In the present case, there was a discrepancy in the diagnosis between frozen sections and permanent paraffin sections. The findings in the intraoperative frozen specimen suggested an arachnoid membrane with mechanically deformed arachnoid cells due to the pressure of the cyst contents rather than an endodermal cyst because the cyst wall was composed of flattened epithelial cells with neither cilia nor discernible mucin production intermittently lining a loose, thin, fibrous tissue containing melanocytes. In addition, macroscopic observation during the operation also revealed that the cyst wall consisted of a thin, whitish, translucent membrane that was similar to the arachnoid membrane, and the cyst fluid was similar in appearance to the CSF. According to the intraoperative diagnosis, we performed a partial resection of the cyst wall to create communication between the cyst and the subarachnoid space. Subsequent paraffin embedding and immunohistochemistry of the intraoperative frozen sample confirmed that the epithelium was immunopositive for cytokeratin.

In general, cytokeratins are expressed specifically in epithelial cells. It has been reported that normal arachnoid cells do not express cytokeratin.[ 12 18 ] On the other hand, Frank et al. have reported in vitro expression of cytokeratins in certain cultured cells believed to be derived from human arachnoid cells.[ 7 ] Kasper et al. reported that cytokeratin 8 and 18 are abundant in fetal arachnoid cells, and cytokeratin 8 is expressed in adult arachnoid cells.
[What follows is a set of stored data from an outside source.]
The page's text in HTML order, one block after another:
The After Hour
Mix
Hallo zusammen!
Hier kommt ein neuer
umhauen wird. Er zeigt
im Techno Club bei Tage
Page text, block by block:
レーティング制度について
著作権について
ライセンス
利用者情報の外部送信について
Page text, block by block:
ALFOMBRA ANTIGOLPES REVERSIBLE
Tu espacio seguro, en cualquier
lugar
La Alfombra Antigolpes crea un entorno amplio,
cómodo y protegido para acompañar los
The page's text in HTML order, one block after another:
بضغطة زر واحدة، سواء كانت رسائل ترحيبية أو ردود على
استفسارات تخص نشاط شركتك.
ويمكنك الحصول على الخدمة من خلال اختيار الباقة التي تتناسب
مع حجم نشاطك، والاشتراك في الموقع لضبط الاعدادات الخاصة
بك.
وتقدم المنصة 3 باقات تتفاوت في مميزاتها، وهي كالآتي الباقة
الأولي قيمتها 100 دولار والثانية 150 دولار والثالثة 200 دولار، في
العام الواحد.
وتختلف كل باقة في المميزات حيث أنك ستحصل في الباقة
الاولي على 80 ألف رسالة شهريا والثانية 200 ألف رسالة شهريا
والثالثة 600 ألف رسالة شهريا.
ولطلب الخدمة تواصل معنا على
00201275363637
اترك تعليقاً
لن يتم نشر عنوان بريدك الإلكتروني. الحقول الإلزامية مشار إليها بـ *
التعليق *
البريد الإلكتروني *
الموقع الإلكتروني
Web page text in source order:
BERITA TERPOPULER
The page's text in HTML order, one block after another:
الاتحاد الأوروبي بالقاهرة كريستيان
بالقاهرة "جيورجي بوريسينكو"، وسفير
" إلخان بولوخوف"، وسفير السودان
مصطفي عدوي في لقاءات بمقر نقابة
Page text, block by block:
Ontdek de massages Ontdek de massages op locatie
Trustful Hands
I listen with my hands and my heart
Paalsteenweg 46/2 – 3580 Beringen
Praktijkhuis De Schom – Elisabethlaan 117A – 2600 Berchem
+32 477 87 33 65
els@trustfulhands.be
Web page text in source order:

However, in adults, immunoreactivity is restricted to only a few cells.[ 13 ] Because both CAM5.2[ 25 ] and AE1/AE3[ 5 ] antibodies recognize cytokeratin 8, we cannot completely exclude the possibility of the presence of cytokeratin-positive arachnoid cells in our intraoperative sample. However, diffuse, strong immunoreactivity for cytokeratin in the intraoperative specimen suggests that epithelial cells in the frozen sample were derived from the cyst wall of an endodermal cyst rather than being arachnoid cells. It is possible that original columnar epithelial cells had been flattened and had detached from the basement membrane. Fortuna and Mercuri suggested that chronic intracystic pressure may cause changes in the original structure of intradural spinal cysts including arachnoid cysts, neuroepithelial cysts, and endodermal cysts.[ 6 ] In our case, long-term compression due to chronic, high intracystic pressure may have caused detachment and flattening of the epithelial cells as well as thinning of the connective tissue of the cyst wall.
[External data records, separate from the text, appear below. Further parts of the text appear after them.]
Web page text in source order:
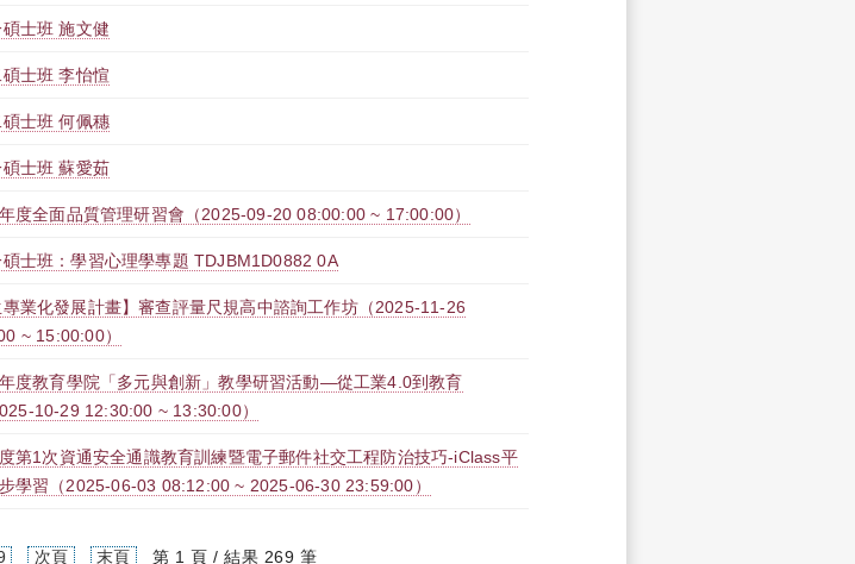
士班 施文健
士班 李怡愃
士班 何佩穗
士班 蘇愛茹
度全面品質管理研習會（2025-09-20 08:00:00 ~ 17:00:00）
士班：學習心理學專題 TDJBM1D0882 0A
專業化發展計畫】審查評量尺規高中諮詢工作坊（2025-11-26
~ 15:00:00）
度教育學院「多元與創新」教學研習活動—從工業4.0到教育
10-29 12:30:00 ~ 13:30:00）
第1次資通安全通識教育訓練暨電子郵件社交工程防治技巧-iClass平
學習（2025-06-03 08:12:00 ~ 2025-06-30 23:59:00）
次頁 末頁 第 1 頁 / 結果 269 筆
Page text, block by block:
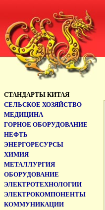
СТАНДАРТЫ КИТАЯ
CЕЛЬСКОЕ ХОЗЯЙСТВО
МЕДИЦИНА
ГОРНОЕ ОБОРУДОВАНИЕ
НЕФТЬ
ЭНЕРГОРЕСУРСЫ
ХИМИЯ
МЕТАЛЛУРГИЯ
ОБОРУДОВАНИЕ
ЭЛЕКТРОТЕХНОЛОГИИ
ЭЛЕКТРОКОМПОНЕНТЫ
КОММУНИКАЦИИ
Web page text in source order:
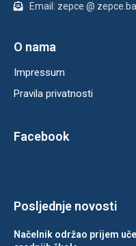
Email: zepce @ zepce.ba
O nama
Impressum
Pravila privatnosti
Facebook
Posljednje novosti
Načelnik održao prijem
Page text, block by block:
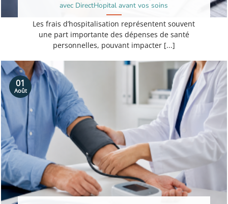
avec DirectHopital avant vos soins
Les frais d’hospitalisation représentent souvent
une part importante des dépenses de santé
personnelles, pouvant impacter [...]
01
Août
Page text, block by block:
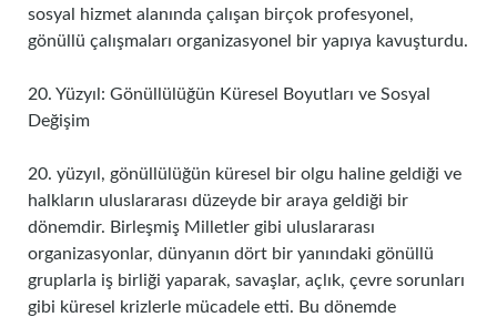
sosyal hizmet alanında çalışan birçok profesyonel,
gönüllü çalışmaları organizasyonel bir yapıya kavuşturdu.
20. Yüzyıl: Gönüllülüğün Küresel Boyutları ve Sosyal
Değişim
20. yüzyıl, gönüllülüğün küresel bir olgu haline geldiği ve
halkların uluslararası düzeyde bir araya geldiği bir
dönemdir. Birleşmiş Milletler gibi uluslararası
organizasyonlar, dünyanın dört bir yanındaki gönüllü
gruplarla iş birliği yaparak, savaşlar, açlık, çevre sorunları
gibi küresel krizlerle mücadele etti. Bu dönemde

For intraoperative frozen diagnosis of spinal cystic lesions, we recommend obtaining multiple frozen samples from multiple sites to help avoid misdiagnosis. In addition, rapid immunostaining of frozen sections within a tolerable time span during the operation is very helpful for obtaining an accurate diagnosis.[ 20 ] Krishnamurthy et al. reported the usefulness of rapid cytokeratin immunostaining on frozen sections for the intraoperative evaluation of metastasis of breast cancers in sentinel lymph nodes.[ 14 ] Their protocol for rapid immunostaining can be completed in 20–25 min, and it is likely feasible for intraoperative use.[ 14 ]
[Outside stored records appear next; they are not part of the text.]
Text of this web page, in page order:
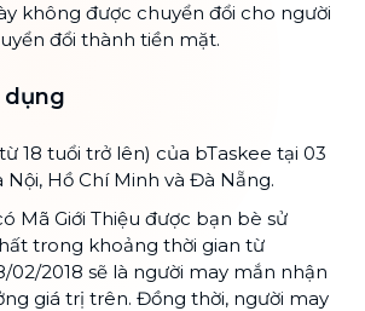
không được chuyển đổi cho người
đổi thành tiền mặt.
18 tuổi trở lên) của bTaskee tại 03
Hồ Chí Minh và Đà Nẵng.
Mã Giới Thiệu được bạn bè sử
trong khoảng thời gian từ
02/2018 sẽ là người may mắn nhận
giá trị trên. Đồng thời, người may
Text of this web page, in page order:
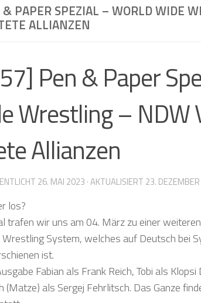
PAPER SPEZIAL – WORLD WIDE
ALLIANZEN
Pen & Paper
Wrestling – NDW
Allianzen
26. MAI 2023 · AKTUALISIERT 23.
los?
trafen wir uns am 04. März zu einer
Wrestling System, welches auf Deutsch bei
ist.
Fabian als Frank Reich, Tobi als Klopsi
(Matze) als Sergej Fehrlitsch. Das Ganze
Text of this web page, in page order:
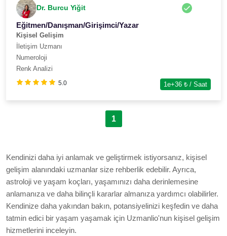
Dr. Burcu Yiğit
Eğitmen/Danışman/Girişimci/Yazar
Kişisel Gelişim
İletişim Uzmanı
Numeroloji
Renk Analizi
5.0 1e+36 ₺ / Saat
1
Kendinizi daha iyi anlamak ve geliştirmek istiyorsanız, kişisel
gelişim alanındaki uzmanlar size rehberlik edebilir. Ayrıca,
astroloji ve yaşam koçları, yaşamınızı daha derinlemesine
anlamanıza ve daha bilinçli kararlar almanıza yardımcı olabilirler.
Kendinize daha yakından bakın, potansiyelinizi keşfedin ve daha
tatmin edici bir yaşam yaşamak için Uzmanlio'nun kişisel gelişim
hizmetlerini inceleyin.

In the present case, the extent of the cyst removal could not have been increased even with a correct intraoperative diagnosis because of the tight adhesion of the cyst wall to the spinal cord tissue. However, additional procedures such as placement of a cyst-subarachnoid shunt would have been attempted at the initial surgery if the correct intraoperative diagnosis had been made based on appropriate sampling, and this may have prevented subsequent refilling of the cyst and reoperation. We conclude that it is important to recognize the above-mentioned pitfalls and the options for examining tissue for intraoperative diagnosis of cystic lesions.